Start of Block

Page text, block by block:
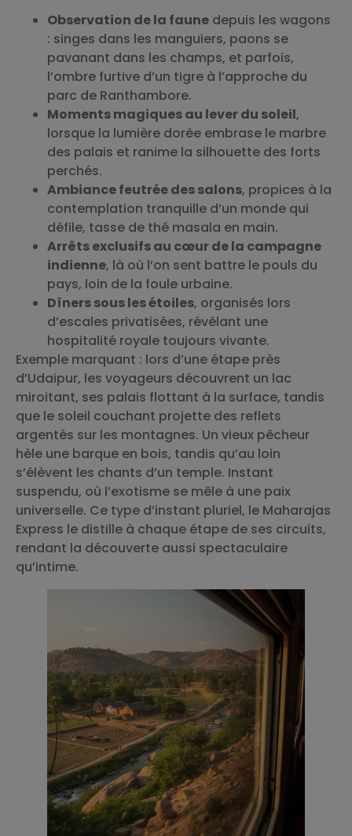
Observation de la faune depuis les wagons
: singes dans les manguiers, paons se
pavanant dans les champs, et parfois,
l’ombre furtive d’un tigre à l’approche du
parc de Ranthambore.
Moments magiques au lever du soleil,
lorsque la lumière dorée embrase le marbre
des palais et ranime la silhouette des forts
perchés.
Ambiance feutrée des salons, propices à la
contemplation tranquille d’un monde qui
défile, tasse de thé masala en main.
Arrêts exclusifs au cœur de la campagne
indienne, là où l’on sent battre le pouls du
pays, loin de la foule urbaine.
Dîners sous les étoiles, organisés lors
d’escales privatisées, révélant une
hospitalité royale toujours vivante.
Exemple marquant : lors d’une étape près
d’Udaipur, les voyageurs découvrent un lac
miroitant, ses palais flottant à la surface, tandis
que le soleil couchant projette des reflets
argentés sur les montagnes. Un vieux pêcheur
hèle une barque en bois, tandis qu’au loin
s’élèvent les chants d’un temple. Instant
suspendu, où l’exotisme se mêle à une paix
universelle. Ce type d’instant pluriel, le Maharajas
Express le distille à chaque étape de ses circuits,
rendant la découverte aussi spectaculaire
qu’intime.
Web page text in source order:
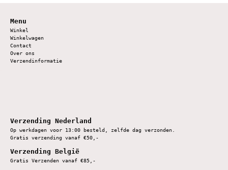
Menu
Winkel
Winkelwagen
Contact
Over ons
Verzendinformatie
Verzending Nederland
Op werkdagen voor 13:00 besteld, zelfde dag verzonden.
Gratis verzending vanaf €50,-
Verzending België
Gratis Verzenden vanaf €85,-
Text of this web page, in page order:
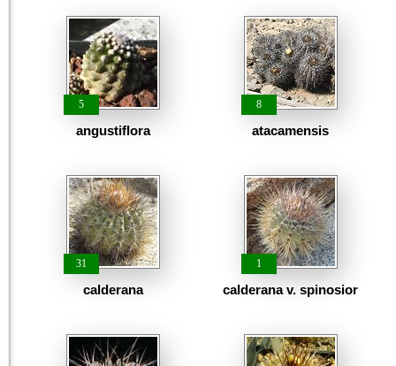
5
angustiflora
8
atacamensis
31
calderana
1
calderana v. spinosior
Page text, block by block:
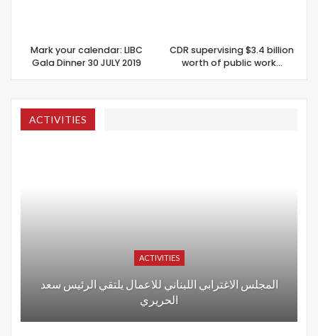
Mark your calendar: LIBC
Gala Dinner 30 JULY 2019
CDR supervising $3.4 billion
worth of public work…
ACTIVITIES
ACTIVITIES
المجلس الاغترابي اللبناني للاعمال يلتقي الرئيس سعد
الحريري
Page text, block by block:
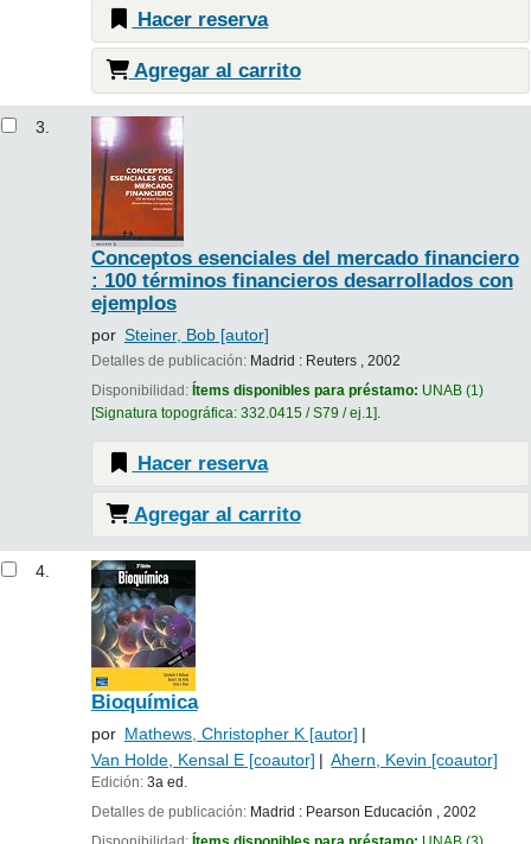
Hacer reserva
Agregar al carrito
3.
Conceptos esenciales del mercado financiero
: 100 términos financieros desarrollados con
ejemplos
por Steiner, Bob[autor]
Detalles de publicación: Madrid : Reuters , 2002
Disponibilidad: Ítems disponibles para préstamo: UNAB(1)
Signatura topográfica: 332.0415 / S79 / ej.1 .
Hacer reserva
Agregar al carrito
4.
Bioquímica
por Mathews, Christopher K[autor]
Van Holde, Kensal E[coautor] Ahern, Kevin [coautor]
Edición: 3a ed.
Detalles de publicación: Madrid : Pearson Educación , 2002
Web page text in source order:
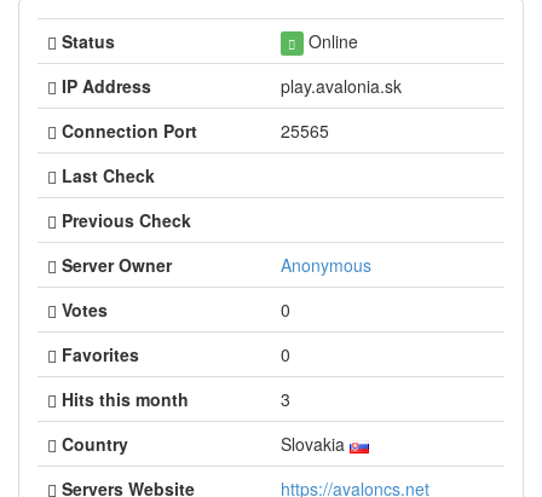
Status
Online
IP Address
play.avalonia.sk
Connection Port
25565
Last Check
Previous Check
Server Owner
Anonymous
Votes
0
Favorites
0
Hits this month
3
Country
Slovakia
Servers Website
https://avaloncs.net
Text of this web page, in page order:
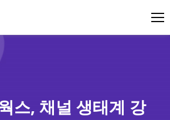
스, 채널 생태계 강
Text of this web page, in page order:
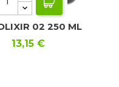
02 250 ML
Precio
13,15 €
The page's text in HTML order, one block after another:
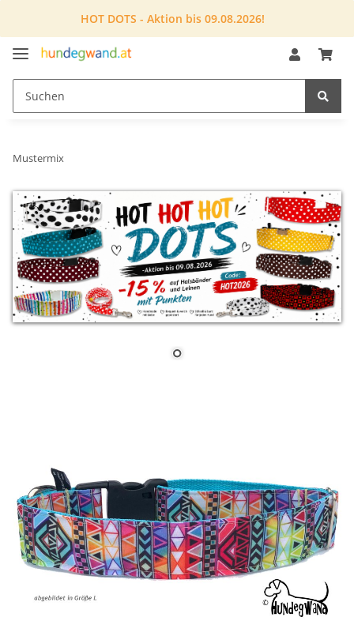
HOT DOTS - Aktion bis 09.08.2026!
Mustermix
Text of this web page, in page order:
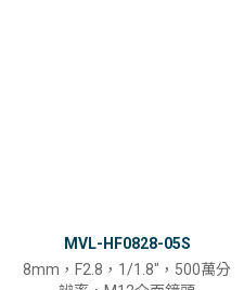
MVL-HF0828-05S
8mm，F2.8，1/1.8"，500萬分
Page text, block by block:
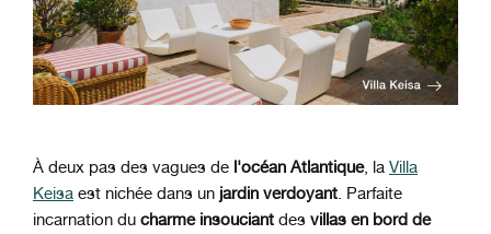
À deux pas des vagues de l'océan Atlantique, la Villa
Keisa est nichée dans un jardin verdoyant. Parfaite
incarnation du charme insouciant des villas en bord de
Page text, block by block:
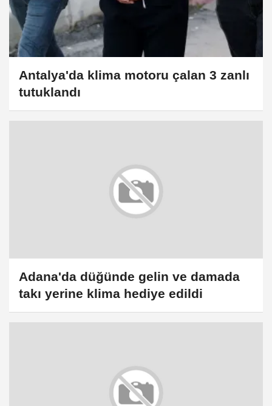
Antalya'da klima motoru çalan 3 zanlı
tutuklandı
Adana'da düğünde gelin ve damada
takı yerine klima hediye edildi
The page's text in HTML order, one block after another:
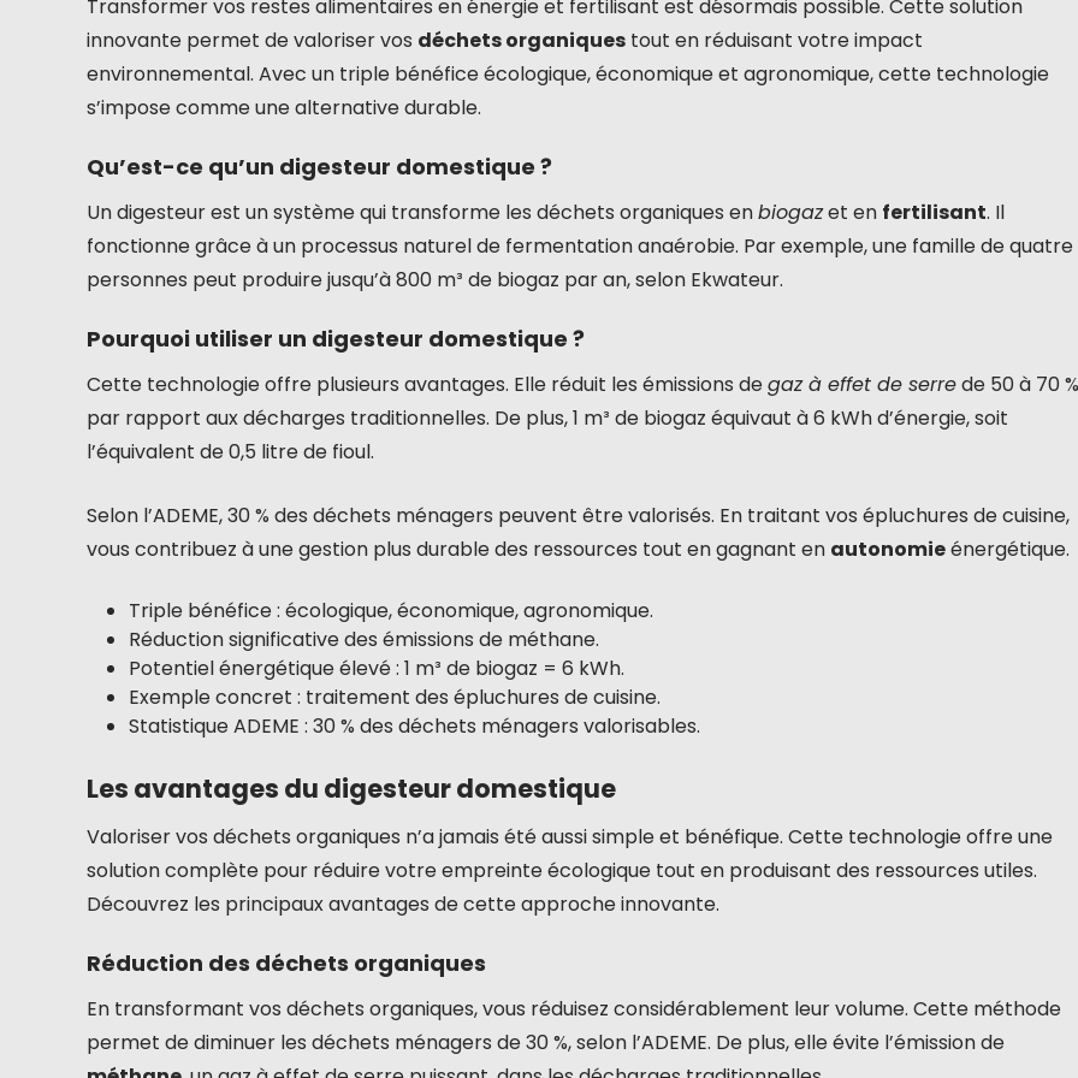
Transformer vos restes alimentaires en énergie et fertilisant est désormais possible. Cette solution
innovante permet de valoriser vos déchets organiques tout en réduisant votre impact
environnemental. Avec un triple bénéfice écologique, économique et agronomique, cette technologie
s’impose comme une alternative durable.
Qu’est-ce qu’un digesteur domestique ?
Un digesteur est un système qui transforme les déchets organiques enbiogazet en fertilisant. Il
fonctionne grâce à un processus naturel de fermentation anaérobie. Par exemple, une famille de quatre
personnes peut produire jusqu’à 800 m³ de biogaz par an, selon Ekwateur.
Pourquoi utiliser un digesteur domestique ?
Cette technologie offre plusieurs avantages. Elle réduit les émissions degaz à effet de serrede 50 à 70 %
par rapport aux décharges traditionnelles. De plus, 1 m³ de biogaz équivaut à 6 kWh d’énergie, soit
l’équivalent de 0,5 litre de fioul.
Selon l’ADEME, 30 % des déchets ménagers peuvent être valorisés. En traitant vos épluchures de cuisine,
vous contribuez à une gestion plus durable des ressources tout en gagnant en autonomieénergétique.
Triple bénéfice : écologique, économique, agronomique.
Réduction significative des émissions de méthane.
Potentiel énergétique élevé : 1 m³ de biogaz = 6 kWh.
Exemple concret : traitement des épluchures de cuisine.
Statistique ADEME : 30 % des déchets ménagers valorisables.
Les avantages du digesteur domestique
Valoriser vos déchets organiques n’a jamais été aussi simple et bénéfique. Cette technologie offre une
solution complète pour réduire votre empreinte écologique tout en produisant des ressources utiles.
Découvrez les principaux avantages de cette approche innovante.
Réduction des déchets organiques
En transformant vos déchets organiques, vous réduisez considérablement leur volume. Cette méthode
permet de diminuer les déchets ménagers de 30 %, selon l’ADEME. De plus, elle évite l’émission de
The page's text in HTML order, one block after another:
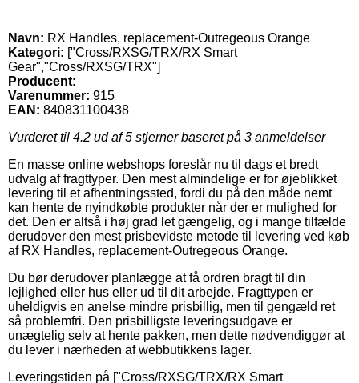
Navn: RX Handles, replacement-Outregeous Orange
Kategori: ["Cross/RXSG/TRX/RX Smart
Gear","Cross/RXSG/TRX"]
Producent:
Varenummer: 915
EAN: 840831100438
Vurderet til 4.2 ud af 5 stjerner baseret på 3 anmeldelser
En masse online webshops foreslår nu til dags et bredt
udvalg af fragttyper. Den mest almindelige er for øjeblikket
levering til et afhentningssted, fordi du på den måde nemt
kan hente de nyindkøbte produkter når der er mulighed for
det. Den er altså i høj grad let gængelig, og i mange tilfælde
derudover den mest prisbevidste metode til levering ved køb
af RX Handles, replacement-Outregeous Orange.
Du bør derudover planlægge at få ordren bragt til din
lejlighed eller hus eller ud til dit arbejde. Fragttypen er
uheldigvis en anelse mindre prisbillig, men til gengæld ret
så problemfri. Den prisbilligste leveringsudgave er
unægtelig selv at hente pakken, men dette nødvendiggør at
du lever i nærheden af webbutikkens lager.
Leveringstiden på ["Cross/RXSG/TRX/RX Smart
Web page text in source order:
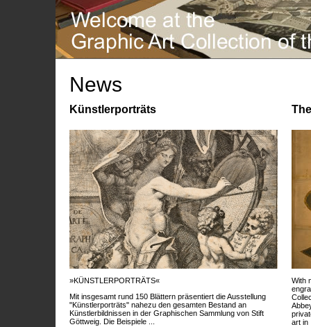
News
Künstlerporträts
»KÜNSTLERPORTRÄTS«
Mit insgesamt rund 150 Blättern präsentiert die Ausstellung
"Künstlerporträts" nahezu den gesamten Bestand an
Künstlerbildnissen in der Graphischen Sammlung von Stift
Göttweig. Die Beispiele ...
With
art in
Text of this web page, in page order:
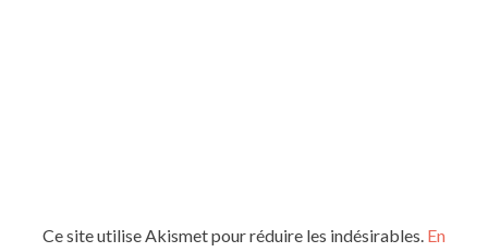
Ce site utilise Akismet pour réduire les indésirables. En
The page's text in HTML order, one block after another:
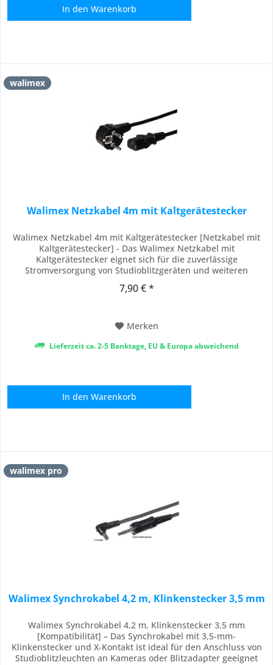
In den Warenkorb
walimex
Walimex Netzkabel 4m mit Kaltgerätestecker
Walimex Netzkabel 4m mit Kaltgerätestecker [Netzkabel mit
Kaltgerätestecker] - Das Walimex Netzkabel mit
Kaltgerätestecker eignet sich für die zuverlässige
Stromversorgung von Studioblitzgeräten und weiteren
Verbindung zwischen Steckdose und Gerät und unterstützt
7,90 € *
Merken
Lieferzeit ca. 2-5 Banktage, EU & Europa abweichend
In den Warenkorb
walimex pro
Walimex Synchrokabel 4,2 m, Klinkenstecker 3,5 mm
Walimex Synchrokabel 4,2 m, Klinkenstecker 3,5 mm
[Kompatibilität] – Das Synchrokabel mit 3,5-mm-
Klinkenstecker und X-Kontakt ist ideal für den Anschluss von
Studioblitzleuchten an Kameras oder Blitzadapter geeignet
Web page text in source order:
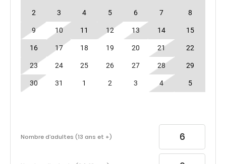
2 3 4 5 6 7 8
9 10 11 12 13 14 15
16 17 18 19 20 21 22
23 24 25 26 27 28 29
30 31 1 2 3 4 5
Nombre d’adultes (13 ans et +)
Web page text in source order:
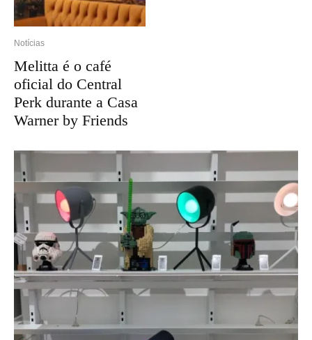
Notícias
Melitta é o café
oficial do Central
Perk durante a Casa
Warner by Friends
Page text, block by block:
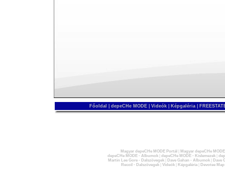
Főoldal depeCHe MODE Videók Képgaléria
Magyar depeCHe MODE Portál
Magyar depeCHe
depeCHe MODE - Albumok| depeCHe MODE - Kislemezek|
Martin Lee Gore - Dalszövegek| Dave Gahan - Albumok|
Dave
Recoil - Dalszövegek| Videók| Képgaléria| Devotee Map
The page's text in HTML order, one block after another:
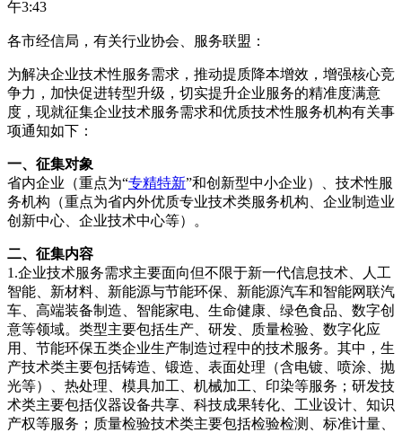
午3:43
各市经信局，有关行业协会、服务联盟：
为解决企业技术性服务需求，推动提质降本增效，增强核心竞
争力，加快促进转型升级，切实提升企业服务的精准度满意
度，现就征集企业技术服务需求和优质技术性服务机构有关事
项通知如下：
一、征集对象
省内企业（重点为“专精特新”和创新型中小企业）、技术性服
务机构（重点为省内外优质专业技术类服务机构、企业制造业
创新中心、企业技术中心等）。
二、征集内容
1.企业技术服务需求主要面向但不限于新一代信息技术、人工
智能、新材料、新能源与节能环保、新能源汽车和智能网联汽
车、高端装备制造、智能家电、生命健康、绿色食品、数字创
意等领域。类型主要包括生产、研发、质量检验、数字化应
用、节能环保五类企业生产制造过程中的技术服务。其中，生
产技术类主要包括铸造、锻造、表面处理（含电镀、喷涂、抛
光等）、热处理、模具加工、机械加工、印染等服务；研发技
术类主要包括仪器设备共享、科技成果转化、工业设计、知识
产权等服务；质量检验技术类主要包括检验检测、标准计量、
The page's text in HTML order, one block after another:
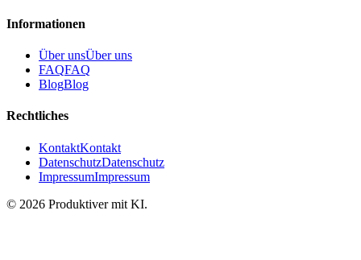
Informationen
Über unsÜber uns
FAQFAQ
BlogBlog
Rechtliches
KontaktKontakt
DatenschutzDatenschutz
ImpressumImpressum
© 2026 Produktiver mit KI.
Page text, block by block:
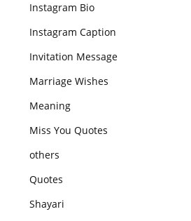
Instagram Bio
Instagram Caption
Invitation Message
Marriage Wishes
Meaning
Miss You Quotes
others
Quotes
Shayari
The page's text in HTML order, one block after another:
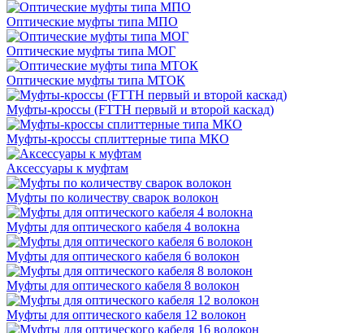
Оптические муфты типа МПО
Оптические муфты типа МОГ
Оптические муфты типа МТОК
Муфты-кроссы (FTTH первый и второй каскад)
Муфты-кроссы сплиттерные типа МКО
Аксессуары к муфтам
Муфты по количеству сварок волокон
Муфты для оптического кабеля 4 волокна
Муфты для оптического кабеля 6 волокон
Муфты для оптического кабеля 8 волокон
Муфты для оптического кабеля 12 волокон
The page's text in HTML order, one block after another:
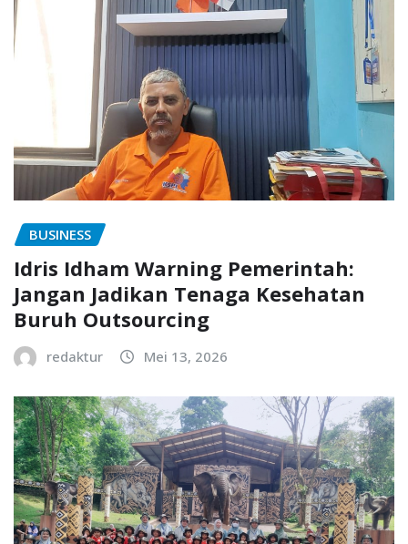
BUSINESS
Idris Idham Warning Pemerintah:
Jangan Jadikan Tenaga Kesehatan
Buruh Outsourcing
redaktur Mei 13, 2026
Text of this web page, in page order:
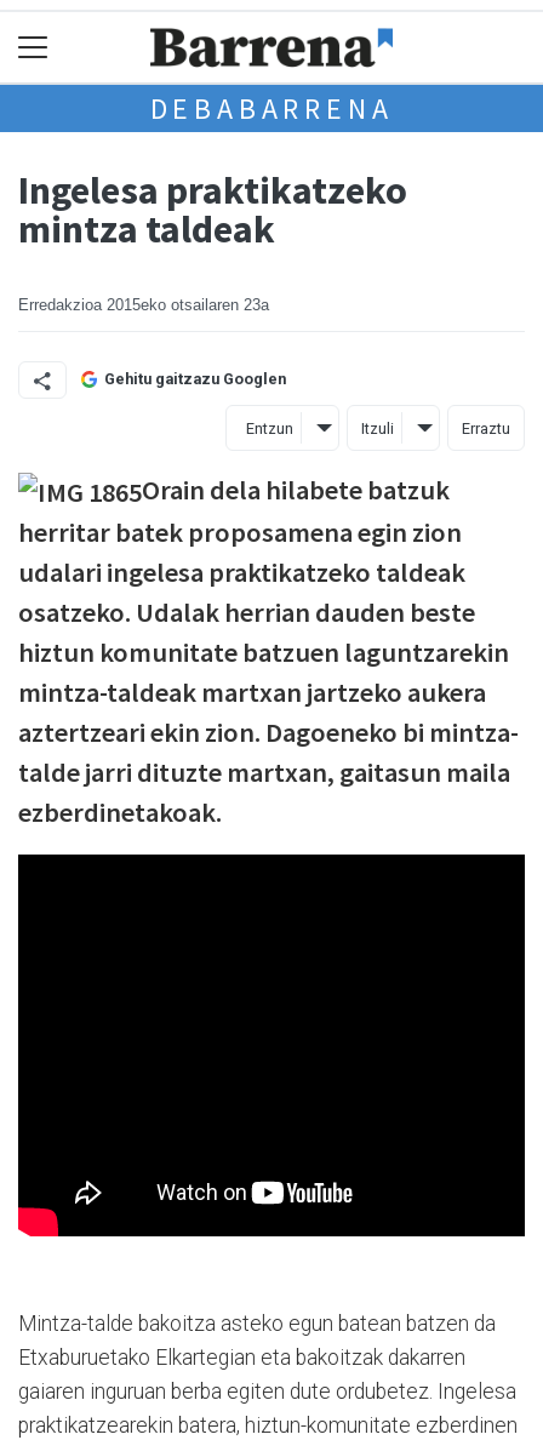
DEBABARRENA
Ingelesa praktikatzeko
mintza taldeak
Erredakzioa 2015eko otsailaren 23a
Gehitu gaitzazu Googlen
Entzun Itzuli Erraztu
Orain dela hilabete batzuk
herritar batek proposamena egin zion
udalari ingelesa praktikatzeko taldeak
osatzeko. Udalak herrian dauden beste
hiztun komunitate batzuen laguntzarekin
mintza-taldeak martxan jartzeko aukera
aztertzeari ekin zion. Dagoeneko bi mintza-
talde jarri dituzte martxan, gaitasun maila
ezberdinetakoak.
Mintza-talde bakoitza asteko egun batean batzen da
Etxaburuetako Elkartegian eta bakoitzak dakarren
gaiaren inguruan berba egiten dute ordubetez. Ingelesa
praktikatzearekin batera, hiztun-komunitate ezberdinen
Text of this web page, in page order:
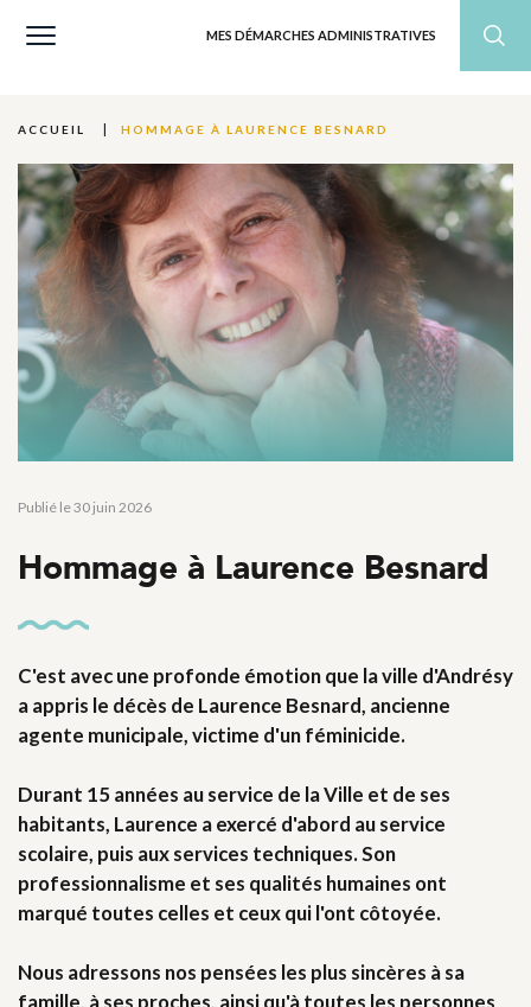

End of Block

* Problem details
Above are the records. Copy word for word only their lines from the one holding "스, 채널 생태계 강" through the one holding "Keisa est nichée", both included, and skip the images.

* Solution to the exercise
스, 채널 생태계 강
Text of this web page, in page order:
02 250 ML
Precio
13,15 €
The page's text in HTML order, one block after another:
HOT DOTS - Aktion bis 09.08.2026!
Mustermix
Text of this web page, in page order:
MVL-HF0828-05S
8mm，F2.8，1/1.8"，500萬分
Page text, block by block:
À deux pas des vagues de l'océan Atlantique, la Villa
Keisa est nichée dans un jardin verdoyant. Parfaite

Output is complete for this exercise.